Ese otro, cuando toma existencia
por su condición de diferencia y se aparta de los ideales comunes,
es un obstáculo en el camino de ser iguales, y altera la producción
de sujetos en serie, sujetos previsibles y adaptados a un sistema
donde el ejercicio de la autonomía a través de las decisiones
personales resultan una amenaza.
Crítico
de estas concepciones, el centro Carlos Gardel, a partir de discutir
el concepto de problema aplicado al consumo de substancias,
construyó, junto a otros, en un proceso de pensamiento colectivo, un
nuevo problema.

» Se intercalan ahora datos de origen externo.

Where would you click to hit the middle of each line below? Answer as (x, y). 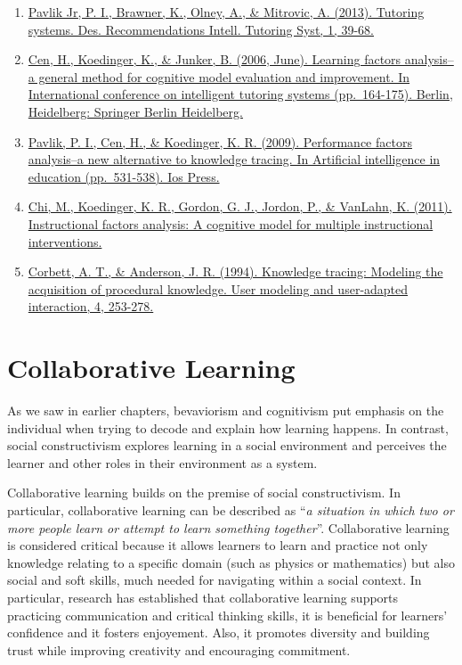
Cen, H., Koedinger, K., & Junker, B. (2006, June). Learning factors (215, 59)
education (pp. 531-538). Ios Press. (124, 176)
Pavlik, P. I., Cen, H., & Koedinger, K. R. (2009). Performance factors (220, 141)
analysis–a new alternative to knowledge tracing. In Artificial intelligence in (234, 159)
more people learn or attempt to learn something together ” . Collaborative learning (228, 527)
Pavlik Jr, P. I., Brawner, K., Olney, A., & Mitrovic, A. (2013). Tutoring (226, 12)
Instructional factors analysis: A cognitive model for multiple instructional (231, 223)
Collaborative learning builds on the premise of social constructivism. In (204, 493)
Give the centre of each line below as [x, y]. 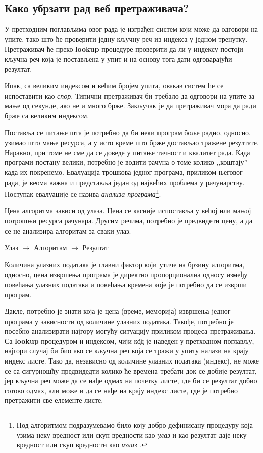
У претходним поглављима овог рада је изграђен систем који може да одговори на [131, 29]
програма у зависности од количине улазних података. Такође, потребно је [119, 321]
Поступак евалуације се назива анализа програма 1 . [83, 193]
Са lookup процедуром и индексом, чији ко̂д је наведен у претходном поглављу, [129, 341]
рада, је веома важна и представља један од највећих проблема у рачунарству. [125, 182]
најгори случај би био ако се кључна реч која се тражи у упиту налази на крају [127, 351]
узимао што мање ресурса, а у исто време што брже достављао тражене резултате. [132, 142]
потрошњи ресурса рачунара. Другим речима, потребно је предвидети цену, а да [128, 220]
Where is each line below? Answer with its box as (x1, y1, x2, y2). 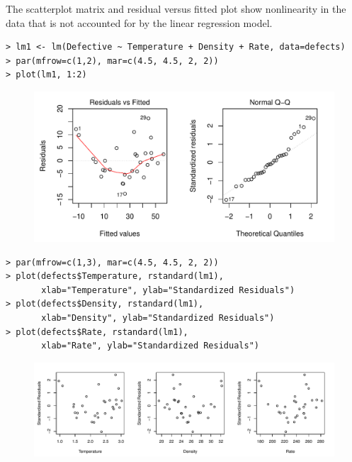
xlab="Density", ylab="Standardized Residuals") (41, 312, 275, 323)
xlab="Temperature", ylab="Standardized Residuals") (41, 285, 295, 295)
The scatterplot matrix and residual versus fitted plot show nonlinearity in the (6, 1, 346, 16)
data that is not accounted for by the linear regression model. (6, 15, 273, 30)
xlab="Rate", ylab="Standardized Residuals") (41, 341, 259, 351)
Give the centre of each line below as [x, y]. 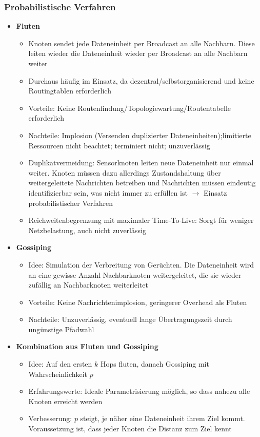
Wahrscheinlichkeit [58, 374]
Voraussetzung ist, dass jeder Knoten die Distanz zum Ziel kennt [130, 429]
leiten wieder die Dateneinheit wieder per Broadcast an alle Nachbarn [138, 53]
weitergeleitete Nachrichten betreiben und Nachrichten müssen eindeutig [142, 183]
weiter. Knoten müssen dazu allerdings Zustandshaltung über [125, 172]
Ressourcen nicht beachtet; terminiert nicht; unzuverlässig [119, 145]
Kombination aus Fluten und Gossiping [87, 346]
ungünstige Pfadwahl [61, 329]
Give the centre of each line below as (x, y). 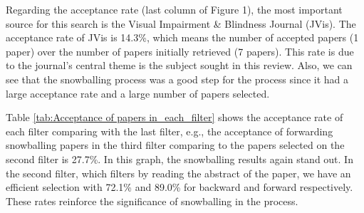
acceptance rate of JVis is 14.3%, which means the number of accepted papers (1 (182, 37)
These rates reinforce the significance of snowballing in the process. (152, 201)
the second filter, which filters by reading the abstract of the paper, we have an (178, 173)
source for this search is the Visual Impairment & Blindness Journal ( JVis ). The (181, 23)
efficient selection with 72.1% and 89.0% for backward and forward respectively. (180, 187)
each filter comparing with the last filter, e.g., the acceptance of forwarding (170, 131)
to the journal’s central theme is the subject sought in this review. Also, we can (179, 65)
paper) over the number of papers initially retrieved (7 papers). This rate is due (180, 51)
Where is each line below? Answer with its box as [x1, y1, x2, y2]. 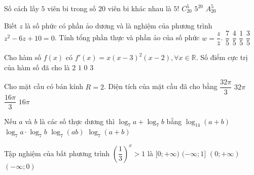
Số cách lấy [4, 3, 39, 13]
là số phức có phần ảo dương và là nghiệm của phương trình [25, 20, 212, 31]
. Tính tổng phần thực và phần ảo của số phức [54, 32, 200, 43]
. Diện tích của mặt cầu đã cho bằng [103, 81, 217, 92]
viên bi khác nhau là [107, 3, 171, 13]
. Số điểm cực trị [196, 52, 248, 63]
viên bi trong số [47, 3, 96, 13]
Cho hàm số [4, 52, 42, 63]

Allí mismo, en el lugar donde ese modelo de
respuesta se presentaba como solución, se constituyó el punto de
partida de una nueva dificultad.
Estas
consideraciones derivadas del debate, no son el resultado de un
ejercicio que transcurre exclusivamente en el camino de la teoría.
La práctica cotidiana y las marcas advertidas en quienes llegan al
centro, atravesados por una historia de internaciones sucesivas, en
dispositivos de autoayuda identificados como “grupales”, en
instituciones carcelarias y/o manicomiales, supieron ser las huellas,
tanto psíquicas, como corporales, que nos permitieron trazar un mapa
de los fracasos y entrever en ellos las modalidades aplicadas.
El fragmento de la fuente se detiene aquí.